In: Finance
If stockholders receive payment in the form of dividends, how would we find what one share of ownership is worth to us today? Illustrate this by drawing a timeline and explaining the general valuation process.
The method to value a stock by future dividends is called Dividend Discount Model.
Dividend Discount Model prescribes that the present value of a stock is a summation of present value of all the dividends received from a stock.

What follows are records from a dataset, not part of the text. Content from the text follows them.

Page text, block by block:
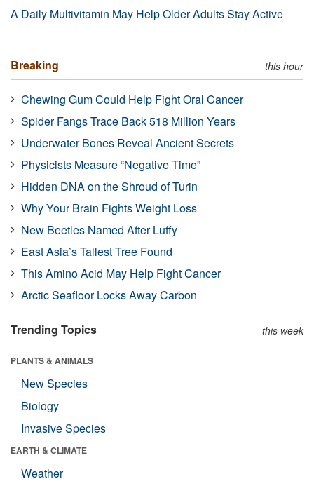
A Daily Multivitamin May Help Older Adults Stay Active
Breaking this hour
Chewing Gum Could Help Fight Oral Cancer
Spider Fangs Trace Back 518 Million Years
Underwater Bones Reveal Ancient Secrets
Physicists Measure “Negative Time”
Hidden DNA on the Shroud of Turin
Why Your Brain Fights Weight Loss
New Beetles Named After Luffy
East Asia’s Tallest Tree Found
This Amino Acid May Help Fight Cancer
Arctic Seafloor Locks Away Carbon
Trending Topics this week
PLANTS & ANIMALS
New Species
Biology
Invasive Species
EARTH & CLIMATE
Weather
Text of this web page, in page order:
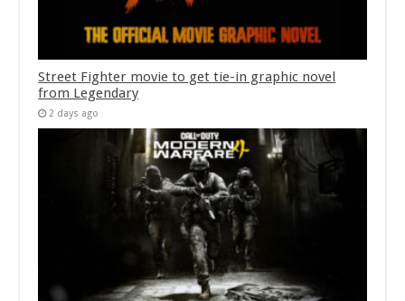
Street Fighter movie to get tie-in graphic novel
from Legendary
2 days ago
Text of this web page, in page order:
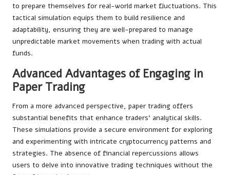
to prepare themselves for real-world market fluctuations. This
tactical simulation equips them to build resilience and
adaptability, ensuring they are well-prepared to manage
unpredictable market movements when trading with actual
funds.
Advanced Advantages of Engaging in
Paper Trading
From a more advanced perspective, paper trading offers
substantial benefits that enhance traders’ analytical skills.
These simulations provide a secure environment for exploring
and experimenting with intricate cryptocurrency patterns and
strategies. The absence of financial repercussions allows
users to delve into innovative trading techniques without the
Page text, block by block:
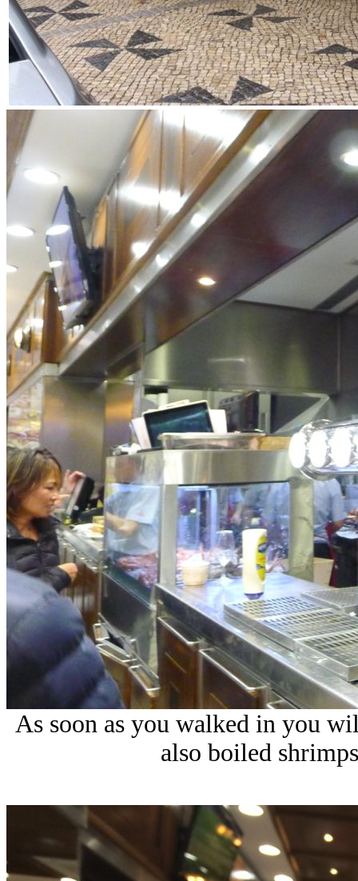
As soon as you walked in you
also boiled
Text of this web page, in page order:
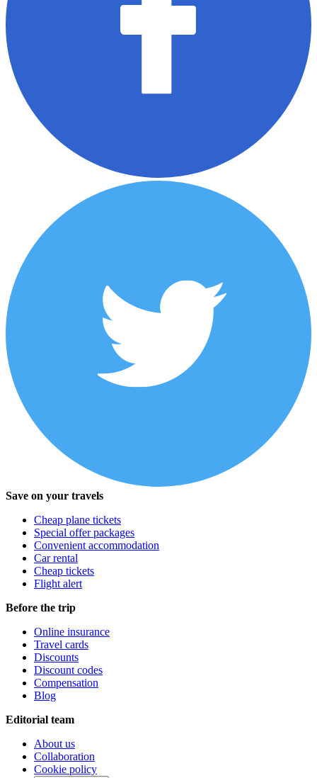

So Lets take an example of a stock which is to give 10% dividend on its FV of $100 for next year and then grow forever at 10% then the value of Stock is P= D1/r-g
Here D1 = 10% of 100 = $10
r = Cost of Equity = 12%
g = 10%
P = 10/(0.12-0.10)
= 10/0.02
= $500
Lets understand if the the shares were to pay only 5 years and a constant dividend of $10 from next year and the cost of equity is 12% so lets understand it by timeline:
Dividend for Year 1 = $10 Now this dividend should be discounted at 12% for 1 years So 10/1.12 = 8.928 = 8.93
Dividend for Year 2 = $10 Now this dividend should be discounted at 12% for 2 years So 10/1.12^2 = 7.971 = 7.97
Dividend for Year 3 = $10 Now this dividend should be discounted at 12% for 3 years So 10/1.12^3 = 7.117 = 7.12
Dividend for Year 4 = $10 Now this dividend should be discounted at 12% for 4 years So 10/1.12^4 = 6.355 = 6.36
Dividend for Year 5 = $10 Now this dividend should be discounted at 12% for 5 years So 10/1.12^5 = 5.674 = 5.67
Now the Value of stock is the sum of the dividend the company is going to pay so 8.93+7.97+7.12+6.36+5.67=$36.05
So the value of stock is given by the sum of present value of all the dividends.